A) Scattered intensity recorded as a function of time for increasing temperatures. B) Proportion of HspSP-ShM2 Rh at 25°C. C) Evolution of Rh with the corresponding standard deviation (polydispersity) at different temperatures. D) To assess the effect of constant heat on structural dynamics, HspSP-ShM2 or HspS-WH7803 were loaded into a 4–20% Tris-Glycine native gel and separated either at 25°C or pre-incubated 15 min and ran at 45°C.

Fig 4. HspSP-ShM2 and HspWH7803 do not form hetero-oligomers at different concentrations of Triton™ X-100, different molar ratios nor under heat treatment.
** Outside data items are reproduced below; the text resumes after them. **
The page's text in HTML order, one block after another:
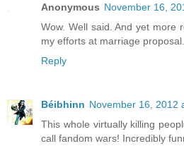
Anonymous November 16,
Wow. Well said. And yet more
my efforts at marriage
Reply
Béibhinn November 16, 2012
This whole virtually killing
call fandom wars! Incredibly
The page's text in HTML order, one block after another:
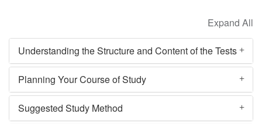
Understanding the Structure and Content of the Tests
Planning Your Course of Study
Suggested Study Method
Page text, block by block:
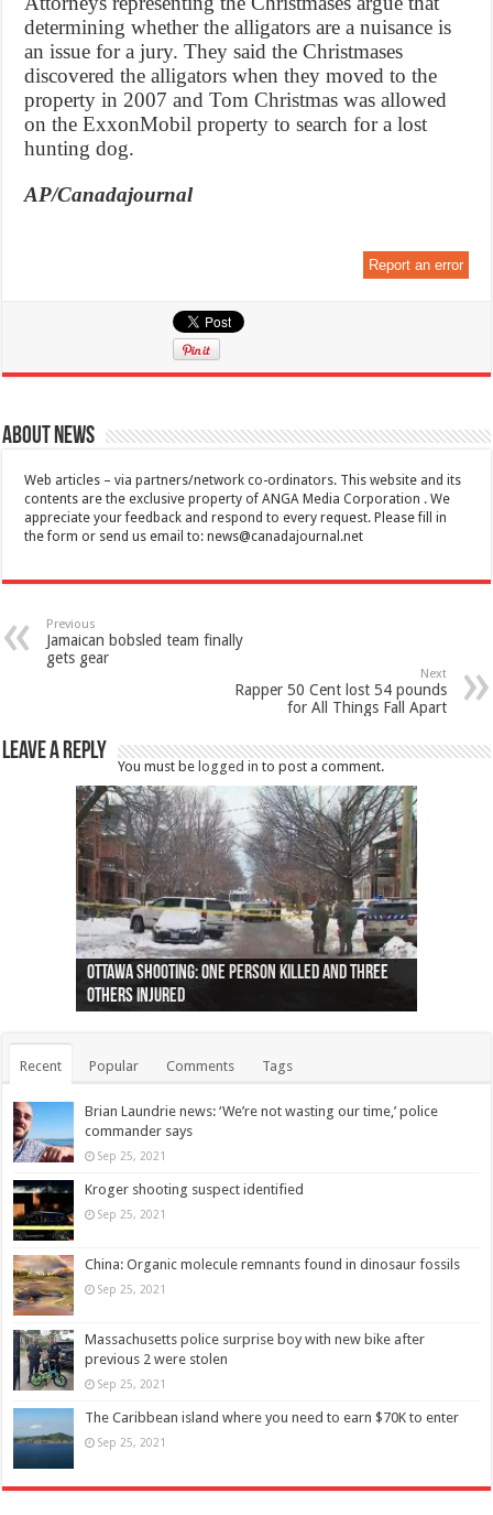
determining whether the alligators are a nuisance is
an issue for a jury. They said the Christmases
discovered the alligators when they moved to the
property in 2007 and Tom Christmas was allowed
on the ExxonMobil property to search for a lost
hunting dog.
AP/Canadajournal
Report an error
About News
Web articles – via partners/network co-ordinators. This website and its
contents are the exclusive property of ANGA Media Corporation . We
appreciate your feedback and respond to every request. Please fill in
the form or send us email to:news@canadajournal.net
Previous
Jamaican bobsled team finally
gets gear
Next
Rapper 50 Cent lost 54 pounds
for All Things Fall Apart
Leave a Reply
You must belogged in to post a comment.
Ottawa shooting: One person killed and three
others injured
44 arrests made near Quebec City nationalist
protests
Police: Man dead in Hamilton after trench
collapses on him
Moose on the loose near Buttonville airport
(Photo)
Justin Trudeau apologises for abuse of
indigenous people
Police: Body found in Oshawa harbour identified
as missing woman
Cape George man dies in boating accident,
autopsy to be conducted
Remains at Silver Creek farm those of missing
Vernon woman Traci Genereaux
Two dead after police-involved shooting at
Ontairo hospital
B.C. Family bitten by bed bugs on British Airways
flight (Photo)
Recent Popular Comments Tags
Brian Laundrie news: ‘We’re not wasting our time,’ police
commander says
Sep 25, 2021
Kroger shooting suspect identified
Sep 25, 2021
China: Organic molecule remnants found in dinosaur fossils
Sep 25, 2021
Massachusetts police surprise boy with new bike after
previous 2 were stolen
Sep 25, 2021
The Caribbean island where you need to earn $70K to enter
Sep 25, 2021
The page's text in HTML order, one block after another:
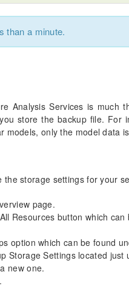
than a minute.
Analysis Services is much
store the backup file. For
models, only the model data
storage settings for your
page.
Resources button which
option which can be found
Storage Settings located
new one.
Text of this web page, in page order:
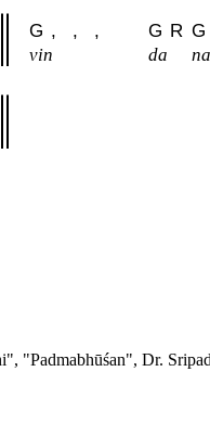
G , , , G R G
vin da na
"Padmabhūśan", Dr.
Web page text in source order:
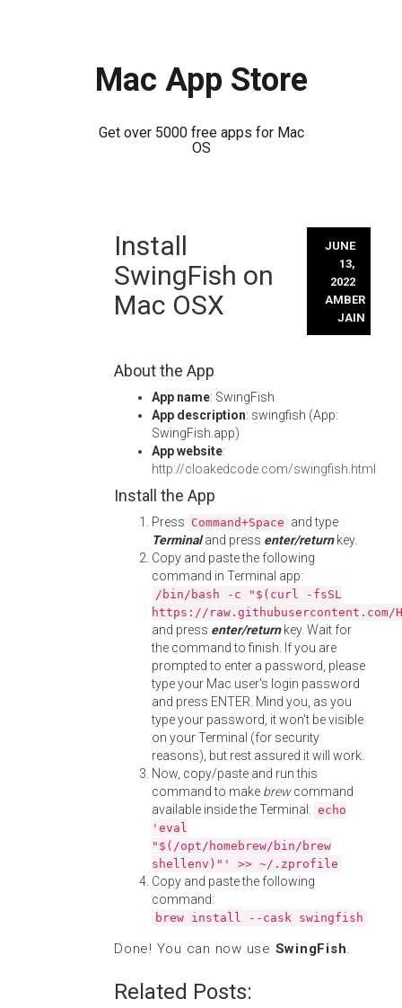
Mac App Store
Get over 5000 free apps for Mac
OS
Install
SwingFish on
Mac OSX
JUNE
13,
2022
AMBER
JAIN
About the App
App name: SwingFish
App description: swingfish (App:
SwingFish.app)
App website:
http://cloakedcode.com/swingfish.html
Install the App
Press Command+Space and type
Terminaland press enter/returnkey.
Copy and paste the following
command in Terminal app:
/bin/bash -c "$(curl -fsSL
https://
and press enter/returnkey. Wait for
the command to finish. If you are
prompted to enter a password, please
type your Mac user's login password
and press ENTER. Mind you, as you
type your password, it won't be visible
on your Terminal (for security
reasons), but rest assured it will work.
Now, copy/paste and run this
command to make brewcommand
available inside the Terminal: echo
'eval
"$(/opt/homebrew/bin/brew
shellenv)"' >> ~/.zprofile
Copy and paste the following
command:
brew install --cask swingfish
Done! You can now use SwingFish.
Related Posts:
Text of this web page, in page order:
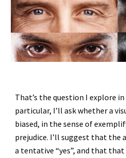
That’s the question I explore
particular, I’ll ask whether a
biased, in the sense of
prejudice. I’ll suggest that the
a tentative “yes”, and that
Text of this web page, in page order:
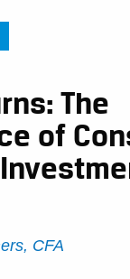
The
of
CFA
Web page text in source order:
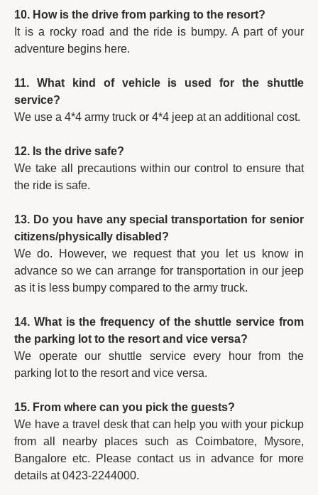
10. How is the drive from parking to the resort?
It is a rocky road and the ride is bumpy. A part of your
adventure begins here.
11. What kind of vehicle is used for the shuttle
service?
We use a 4*4 army truck or 4*4 jeep at an additional cost.
12. Is the drive safe?
We take all precautions within our control to ensure that
the ride is safe.
13. Do you have any special transportation for senior
citizens/physically disabled?
We do. However, we request that you let us know in
advance so we can arrange for transportation in our jeep
as it is less bumpy compared to the army truck.
14. What is the frequency of the shuttle service from
the parking lot to the resort and vice versa?
We operate our shuttle service every hour from the
parking lot to the resort and vice versa.
15. From where can you pick the guests?
We have a travel desk that can help you with your pickup
from all nearby places such as Coimbatore, Mysore,
Bangalore etc. Please contact us in advance for more
details at 0423-2244000.
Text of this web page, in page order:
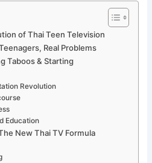
of Thai Teen Television
Real Problems
Taboos & Starting
Revolution
Education
New Thai TV Formula
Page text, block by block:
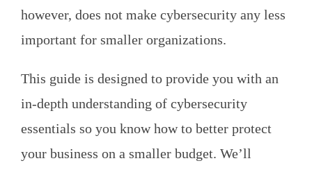
however, does not make cybersecurity any less
important for smaller organizations.
This guide is designed to provide you with an
in-depth understanding of cybersecurity
essentials so you know how to better protect
your business on a smaller budget. We’ll
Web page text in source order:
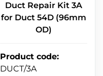
Duct Repair Kit 3A
for Duct 54D (96mm
OD)
Product code:
DUCT/3A

A and B) HspSP-ShM2 (dotted line) and HspS-WH7803 (dashed line) were incubated 30 min either alone or together (solid line) at a molar ratio of 1:1 at two different concentrations of Triton X-100™, (A) 0.23 mM and (B) 0.12 mM. Note that elution peaks of mixed sHSPs conditions for both detergent concentrations are equal as the ones of sHSPs alone. Protein elution volume was monitored by absorbance at 280 nm. The elution volumes of protein molar weight standards are shown above the first panel. C, D and E) Novex™ 4–20% Tris-Glycine native gels were used to compare the oligomeric profiles of (C) HspSP-ShM2 and HspS-WH7803 alone as controls for subsequent comparison (D) HspSP-ShM2 and HspS-WH7803 mixed together at different molar ratios and (E) HspS-ShM2 and HspS-WH7803 mixed together at an equimolar ratio, heat shocked at the indicated temperature, cooled down and migrated at room temperature (~25°C). The migration distances of protein molecular weight standards are shown between the panels C and D.

Fig 5. HspSP-ShM2 inhibits heat-induced aggregation of protein clients.

A, B and C) CS (A), MDH (B) and Luc (C) were incubated alone or in presence of HspSP-ShM2 at the indicated molar ratios (sHSP:Client). D) Luc was incubated either alone (Luc) or with HspS-WH7803 at the indicated molar ratio. E) MDH was incubated with HspS-WH7803 12:1 (2) and CS was incubated alone (CS), with HspS-WH7803 10:1 (3) or with HspSP-ShM2 at two molar ratios 10:1 (4) and 5:1 (5). F) CS was incubated either alone (CS), in presence of HspSP-ShM2 5:1 (3) and 10:1 (5) or in the presence of HspSP-ShM2 and HspS-WH7803 5:5:1 (4) and 10:10:1 (6).

Fig 6. HspSP-ShM2 maintains heat stressed protein clients soluble and form stable complexes.

A and B) Luc and MDH clients were incubated either alone or in presence of HspS-ShM2 at the indicated molar ratios. Both Luc and MDH fully aggregate in absence of HspSP-ShM2 as shown by their presence in the pellet fraction while both are maintained soluble when in presence of HspSP-ShM2. C) MDH and HspSP-ShM2 were incubated for 60 min at 45°C (dotted line) or at room temperature (solid line) at a 12:1 (sHSP:MDH) molar ratio and D) Luc and HspSP-ShM2 were incubated for 8 min at 42°C (dotted line) or at room temperature (solid line) at a 12:1 (sHSP:Luc) molar ratio. Note that HspSP-ShM2 forms complexes with MDH and Luc when heated (dotted line) since the peaks (*) have a lower elution volume, therefore representing a higher molecular weight than HspSP-ShM2 alone (**). Moreover, the peak representing MDH when not heated (C) (***) completely disappears after heat treatment. The elution volumes of protein molecular weight standards are shown above the panel.